■ Work task:
Wherever "notice" appears in the records below, copy the line that holds it.

[Records from a collection]
• • • • • • •

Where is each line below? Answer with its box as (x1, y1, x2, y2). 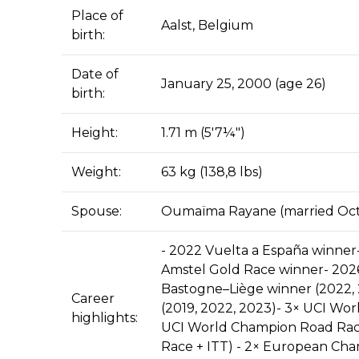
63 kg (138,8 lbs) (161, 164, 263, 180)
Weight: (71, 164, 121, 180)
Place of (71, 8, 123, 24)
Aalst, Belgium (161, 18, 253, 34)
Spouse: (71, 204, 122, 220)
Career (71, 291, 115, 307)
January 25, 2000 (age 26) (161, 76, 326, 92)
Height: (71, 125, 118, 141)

• • • • • • •

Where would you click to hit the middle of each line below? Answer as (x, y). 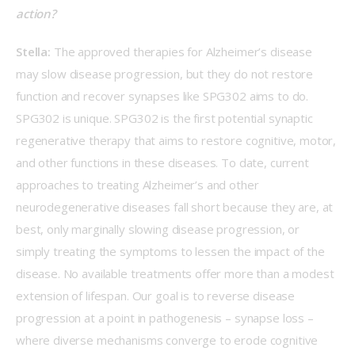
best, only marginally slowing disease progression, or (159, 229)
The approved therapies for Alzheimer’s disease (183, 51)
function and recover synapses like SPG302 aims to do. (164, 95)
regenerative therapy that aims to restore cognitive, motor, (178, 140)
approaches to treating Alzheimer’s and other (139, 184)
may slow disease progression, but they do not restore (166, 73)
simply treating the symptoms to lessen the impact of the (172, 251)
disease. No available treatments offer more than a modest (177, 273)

• • • • • • •

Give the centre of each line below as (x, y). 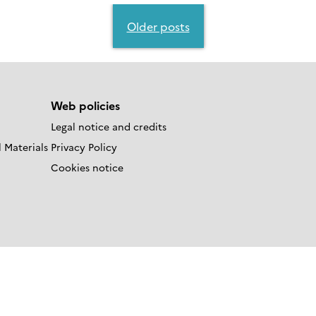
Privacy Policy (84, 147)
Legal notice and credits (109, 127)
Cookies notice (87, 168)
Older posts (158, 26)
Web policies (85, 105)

• • • • • • •

■ Output of the task:
Legal notice and credits (109, 127)
Cookies notice (87, 168)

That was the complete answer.